Seniority Name | Years of Experience | Average Salary (USD/year) | Responsibilities & Activities |
---|---|---|---|
Junior PyTest Developer | 0-2 | 50,000 - 70,000 |
|
Middle PyTest Developer | 2-5 | 70,000 - 90,000 |
|
Senior PyTest Developer | 5-8 | 90,000 - 120,000 |
|
Expert/Team Lead PyTest Developer | 8+ | 120,000 - 150,000+ |
|
Top 10 PyTest Related Tech
Python Language
The almighty language at the heart of it all—Python! It's as essential as coffee is to programmers and as widely loved as cats are on the internet. You'll be scripting your tests with this easy-to-read, 'I-can't-believe-it's-not-English' syntax. Being bilingual is cool, but being Python-lingual is cooler.
PyTest Framework
If Python were the canvas, PyTest would be the paintbrush. It's the go-to framework for crafting your test masterpieces. Abundantly feature-packed, yet simpler than explaining why you need five minutes more sleep every time your alarm goes off.
import pytest
@pytest.mark.smoke
def test_the_obvious():
assert True is not Falsepytest-xdist
Why test one thing at a time when you can test ALL the things at once? pytest-xdist is like having extra arms to do more work. It's the octopus of plugins, letting you run tests in parallel, making your test suite go vroom!

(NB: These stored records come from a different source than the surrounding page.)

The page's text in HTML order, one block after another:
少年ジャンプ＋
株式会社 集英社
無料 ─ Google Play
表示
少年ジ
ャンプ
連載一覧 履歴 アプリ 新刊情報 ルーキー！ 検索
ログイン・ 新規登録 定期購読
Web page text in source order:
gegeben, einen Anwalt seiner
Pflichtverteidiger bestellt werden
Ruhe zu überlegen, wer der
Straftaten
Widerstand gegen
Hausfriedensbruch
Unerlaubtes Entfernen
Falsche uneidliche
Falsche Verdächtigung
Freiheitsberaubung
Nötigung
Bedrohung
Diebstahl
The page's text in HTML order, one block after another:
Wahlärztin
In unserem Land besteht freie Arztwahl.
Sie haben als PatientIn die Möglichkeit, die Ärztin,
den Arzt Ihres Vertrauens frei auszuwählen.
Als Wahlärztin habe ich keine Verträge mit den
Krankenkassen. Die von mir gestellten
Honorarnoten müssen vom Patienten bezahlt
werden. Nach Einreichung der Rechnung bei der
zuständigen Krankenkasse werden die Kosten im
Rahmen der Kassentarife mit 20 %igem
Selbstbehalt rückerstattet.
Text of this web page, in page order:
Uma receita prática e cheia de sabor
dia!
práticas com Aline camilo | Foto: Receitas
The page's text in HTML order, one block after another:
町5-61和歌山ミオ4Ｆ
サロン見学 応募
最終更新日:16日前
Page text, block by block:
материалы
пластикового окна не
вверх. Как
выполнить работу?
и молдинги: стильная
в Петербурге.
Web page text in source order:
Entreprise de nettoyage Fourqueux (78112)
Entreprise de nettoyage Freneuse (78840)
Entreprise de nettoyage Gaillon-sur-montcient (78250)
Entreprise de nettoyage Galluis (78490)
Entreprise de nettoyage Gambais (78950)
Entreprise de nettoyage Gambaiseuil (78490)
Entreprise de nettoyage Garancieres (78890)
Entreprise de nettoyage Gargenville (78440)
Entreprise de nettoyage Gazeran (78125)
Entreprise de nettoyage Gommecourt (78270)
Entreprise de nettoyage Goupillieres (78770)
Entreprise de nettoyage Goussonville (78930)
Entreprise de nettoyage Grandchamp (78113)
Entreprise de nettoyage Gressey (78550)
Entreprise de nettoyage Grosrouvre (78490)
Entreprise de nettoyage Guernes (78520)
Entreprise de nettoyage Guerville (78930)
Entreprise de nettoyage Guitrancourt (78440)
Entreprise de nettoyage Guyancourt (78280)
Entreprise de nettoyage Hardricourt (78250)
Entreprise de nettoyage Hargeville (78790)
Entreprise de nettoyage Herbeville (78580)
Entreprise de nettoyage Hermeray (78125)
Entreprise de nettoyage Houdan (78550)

pytest -n 4 # Run tests in four parallel gulp...I mean groups!
pytest-cov
Ever worried you're not covering enough test scenarios? Enter pytest-cov, a little like a nosy neighbor peering over your code's fence to ensure you've covered every nook & cranny. Code Coverage just got a bit less intimidating.

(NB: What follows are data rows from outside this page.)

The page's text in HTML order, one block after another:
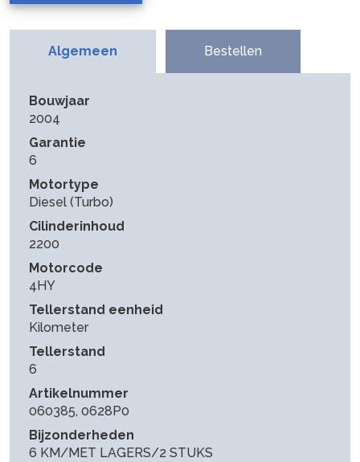
Algemeen Bestellen
Bouwjaar
2004
Garantie
6
Motortype
Diesel (Turbo)
Cilinderinhoud
2200
Motorcode
4HY
Tellerstand eenheid
Kilometer
Tellerstand
6
Artikelnummer
060385, 0628P0
Bijzonderheden
6 KM/MET LAGERS/2 STUKS
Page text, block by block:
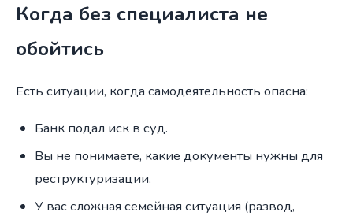
Когда без специалиста не
обойтись
Есть ситуации, когда самодеятельность опасна:
Банк подал иск в суд.
Вы не понимаете, какие документы нужны для
реструктуризации.
У вас сложная семейная ситуация (развод,
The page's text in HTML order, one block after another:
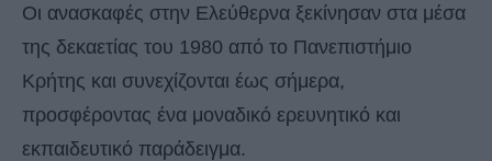
Οι ανασκαφές στην Ελεύθερνα ξεκίνησαν στα μέσα
της δεκαετίας του 1980 από το Πανεπιστήμιο
Κρήτης και συνεχίζονται έως σήμερα,
προσφέροντας ένα μοναδικό ερευνητικό και
εκπαιδευτικό παράδειγμα.
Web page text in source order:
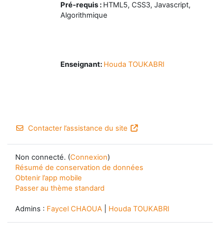
Pré-requis : HTML5, CSS3, Javascript,
Algorithmique
Enseignant: Houda TOUKABRI
Contacter l’assistance du site
Non connecté. (Connexion)
Résumé de conservation de données
Obtenir l’app mobile
Passer au thème standard
Admins : Faycel CHAOUA Houda TOUKABRI
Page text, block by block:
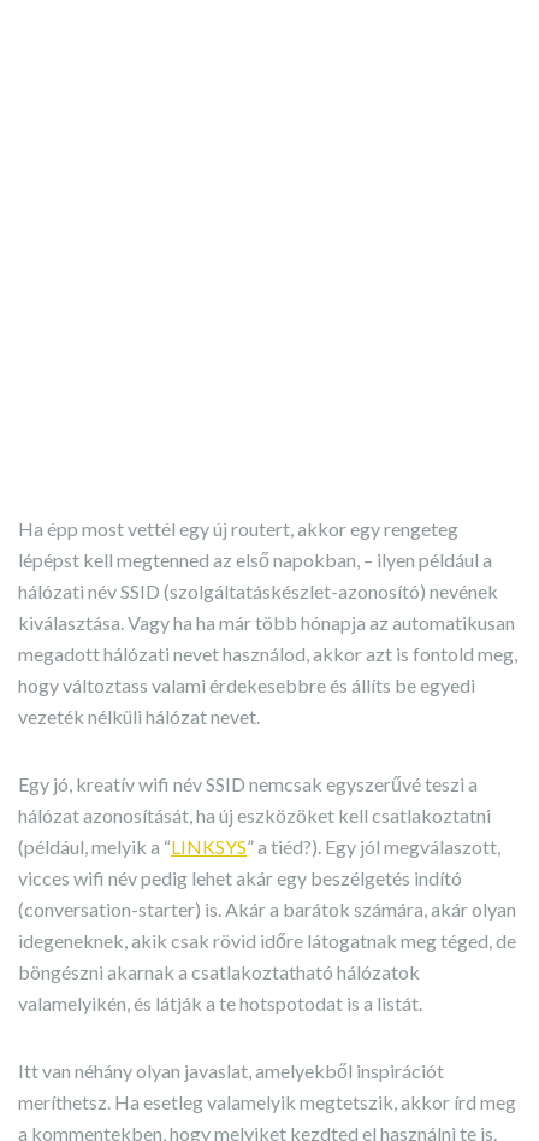
Ha épp most vettél egy új routert, akkor egy rengeteg
lépépst kell megtenned az első napokban, – ilyen például a
hálózati név SSID (szolgáltatáskészlet-azonosító) nevének
kiválasztása. Vagy ha ha már több hónapja az automatikusan
megadott hálózati nevet használod, akkor azt is fontold meg,
hogy változtass valami érdekesebbre és állíts be egyedi
vezeték nélküli hálózat nevet.
Egy jó, kreatív wifi név SSID nemcsak egyszerűvé teszi a
hálózat azonosítását, ha új eszközöket kell csatlakoztatni
(például, melyik a “LINKSYS” a tiéd?). Egy jól megválaszott,
vicces wifi név pedig lehet akár egy beszélgetés indító
(conversation-starter) is. Akár a barátok számára, akár olyan
idegeneknek, akik csak rövid időre látogatnak meg téged, de
böngészni akarnak a csatlakoztatható hálózatok
valamelyikén, és látják a te hotspotodat is a listát.
Itt van néhány olyan javaslat, amelyekből inspirációt
meríthetsz. Ha esetleg valamelyik megtetszik, akkor írd meg
a kommentekben, hogy melyiket kezdted el használni te is.
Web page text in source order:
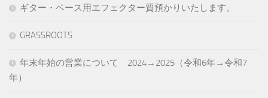
ギター・ベース用エフェクター質預かりいたします。
GRASSROOTS
年末年始の営業について 2024→2025（令和6年→令和7
年）
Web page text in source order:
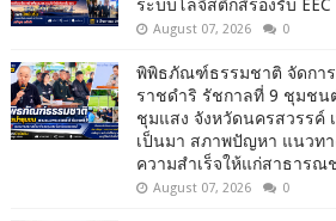
ระบบโลจิสติกส์รองรับ EEC
August 07, 2026 0
พิพิธภัณฑ์ธรรมชาติ จัดกา
ราชดำริ รัชกาลที่ 9 ชุมชน
ชุมแสง จังหวัดนครสวรรค์
เป็นมา สภาพปัญหา แนวท
ความสำเร็จให้แก่สาธาร
August 07, 2026 0
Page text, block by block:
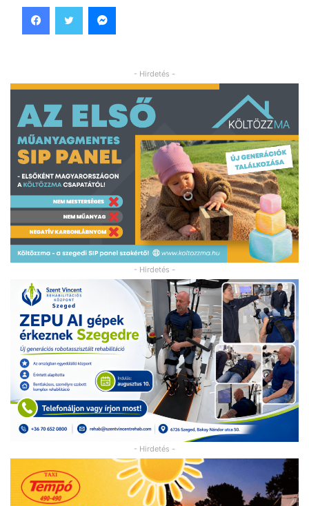
- Hirdetés -
- Hirdetés -
- Hirdetés -
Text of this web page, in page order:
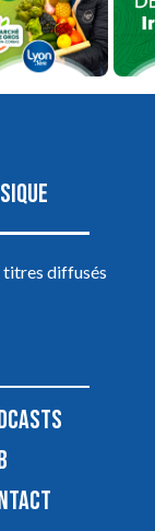
titres diffusés
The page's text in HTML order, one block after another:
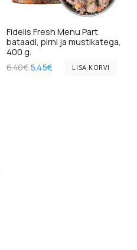
Fidelis Fresh Menu Part
bataadi, pirni ja mustikatega,
400 g.
6.40€Algne
5.45€CurrentLISA KORVI
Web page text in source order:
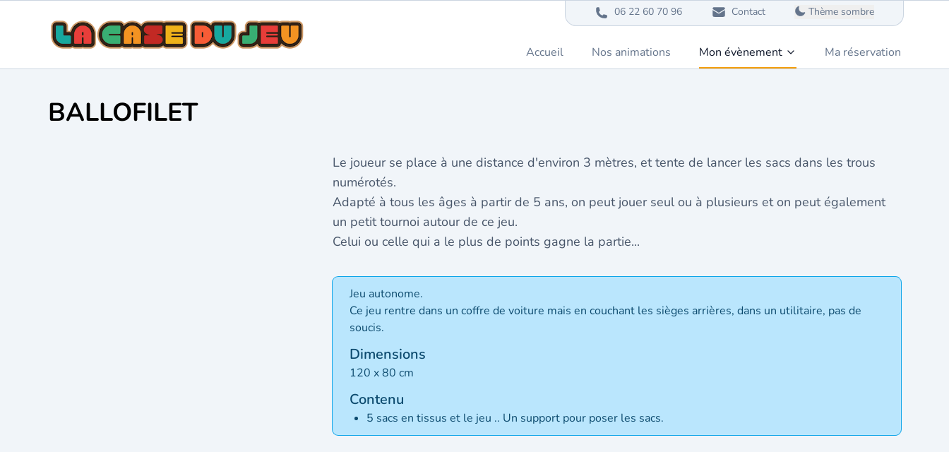
06 22 60 70 96 Contact Thème sombre
Accueil Nos animations Mon évènement Ma réservation
BALLOFILET
Le joueur se place à une distance d'environ 3 mètres, et tente de lancer les sacs dans les trous
numérotés.
Adapté à tous les âges à partir de 5 ans, on peut jouer seul ou à plusieurs et on peut également
un petit tournoi autour de ce jeu.
Celui ou celle qui a le plus de points gagne la partie...
Jeu autonome.
Ce jeu rentre dans un coffre de voiture mais en couchant les sièges arrières, dans un utilitaire, pas de
soucis.
Dimensions
120 x 80 cm
Contenu
5 sacs en tissus et le jeu .. Un support pour poser les sacs.
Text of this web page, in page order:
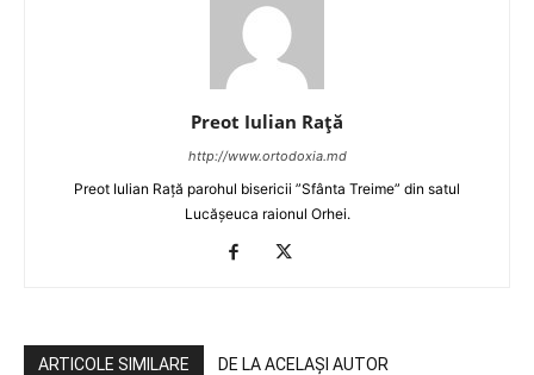
Preot Iulian Raţă
http://www.ortodoxia.md
Preot Iulian Rață parohul bisericii ”Sfânta Treime” din satul
Lucășeuca raionul Orhei.
ARTICOLE SIMILARE DE LA ACELAȘI AUTOR

pytest --cov=your_package_name # Peeking time!
Selenium
For the adventurer in every tester—Selenium takes you on a quest through web applications, battling bugs and automating browsers. It is your Excalibur when you're venturing into the realm of GUI testing.
Requests
Need to nudge an API and see how it groans back? 'Requests' is your trusty messenger. It's as simple as requesting a pizza delivery—no toppings confusion included—and integral for API testing.
import requests
response = requests.get("https://api.ultimate-pizza.com/pizzas")Tox
Tox is like that overachiever who tests your package in different environments. It's a testament to the "works on my machine" philosophy, aiming to make this phrase as outdated as a beeper.
Mock and MonkeyPatch
Mock is like a stunt double for your code, taking the hits so your app doesn’t have to. MonkeyPatch, on the other hand, is like that cheeky chap who switches out the banana while no one's looking. Both are key for isolating tests from uncertainties.
Docker
Imagine you could pack your entire testing setup and move it anywhere without breaking anything—welcome to Docker, the virtual Tupperware for your apps. Perfect for making sure PyTest runs in a completely controlled chaos...erm, I mean, environment.
Git and GitHub
Last but not least, Git along with GitHub are the dynamic duo for source control. Imagine a world where you magically never lose your code, can collaborate without overwriting each other's work like a bad game of Tetris—that's Git for you.